Work request: Wherever a line of the listing holds the string "most", copy that line.

Dataset records below:

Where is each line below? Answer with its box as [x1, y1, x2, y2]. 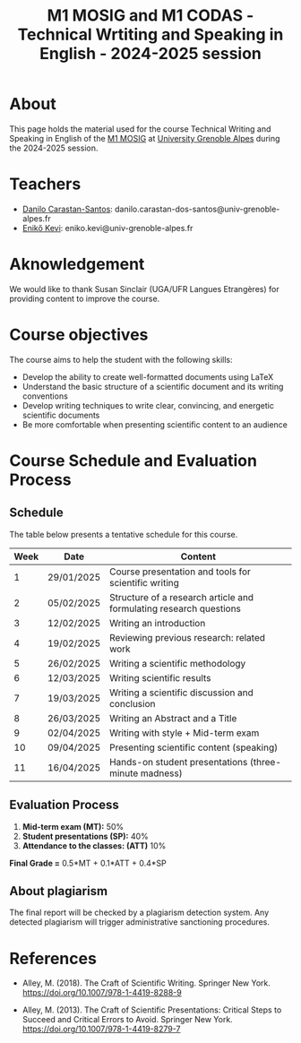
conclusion [108, 697, 156, 710]
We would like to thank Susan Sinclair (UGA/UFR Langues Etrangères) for [9, 283, 279, 294]
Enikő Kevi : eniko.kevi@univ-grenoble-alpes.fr [21, 222, 193, 233]
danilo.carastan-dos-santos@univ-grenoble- [115, 203, 280, 214]
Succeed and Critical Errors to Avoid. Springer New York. [21, 1014, 233, 1025]
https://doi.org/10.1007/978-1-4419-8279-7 [21, 1023, 181, 1035]
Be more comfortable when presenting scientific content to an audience [21, 418, 288, 430]
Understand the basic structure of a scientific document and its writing [21, 381, 284, 392]
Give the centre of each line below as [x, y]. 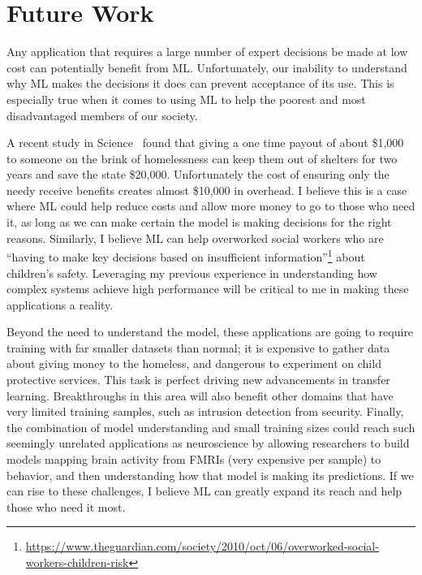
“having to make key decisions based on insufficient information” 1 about [186, 255]
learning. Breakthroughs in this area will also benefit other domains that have [200, 395]
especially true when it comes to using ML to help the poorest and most [186, 99]
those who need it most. [66, 506]
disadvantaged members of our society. [102, 115]
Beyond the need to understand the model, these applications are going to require [210, 332]
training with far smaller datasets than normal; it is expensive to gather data [198, 347]
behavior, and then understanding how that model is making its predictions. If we [210, 475]
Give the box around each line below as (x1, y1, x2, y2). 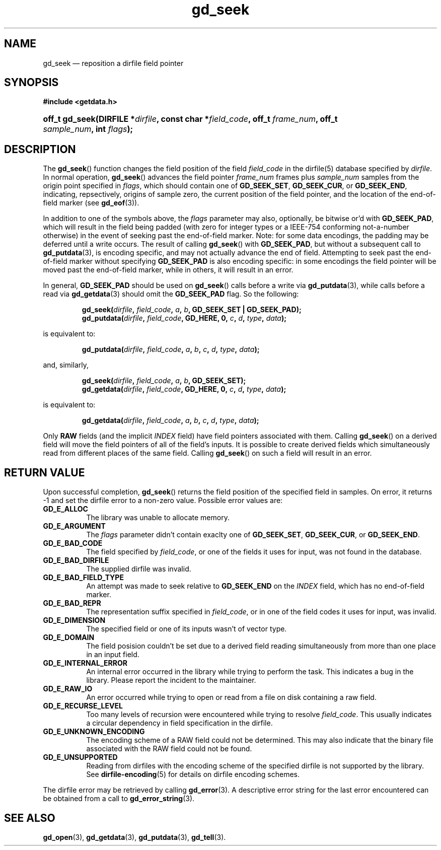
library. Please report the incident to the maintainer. (86, 676, 256, 685)
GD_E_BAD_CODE (43, 539, 103, 548)
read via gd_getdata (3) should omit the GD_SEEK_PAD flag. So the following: (43, 290, 299, 299)
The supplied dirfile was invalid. (86, 564, 191, 574)
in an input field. (86, 650, 139, 659)
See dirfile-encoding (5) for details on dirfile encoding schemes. (86, 770, 300, 779)
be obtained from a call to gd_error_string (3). (43, 794, 195, 803)
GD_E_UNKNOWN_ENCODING (43, 727, 145, 736)
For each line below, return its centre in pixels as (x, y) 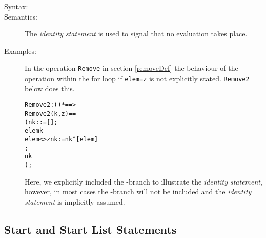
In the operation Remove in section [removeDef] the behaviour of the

End of Dataset records.

Response for this exercise:
especially true when it comes to using ML to help the poorest and most [186, 99]
those who need it most. [66, 506]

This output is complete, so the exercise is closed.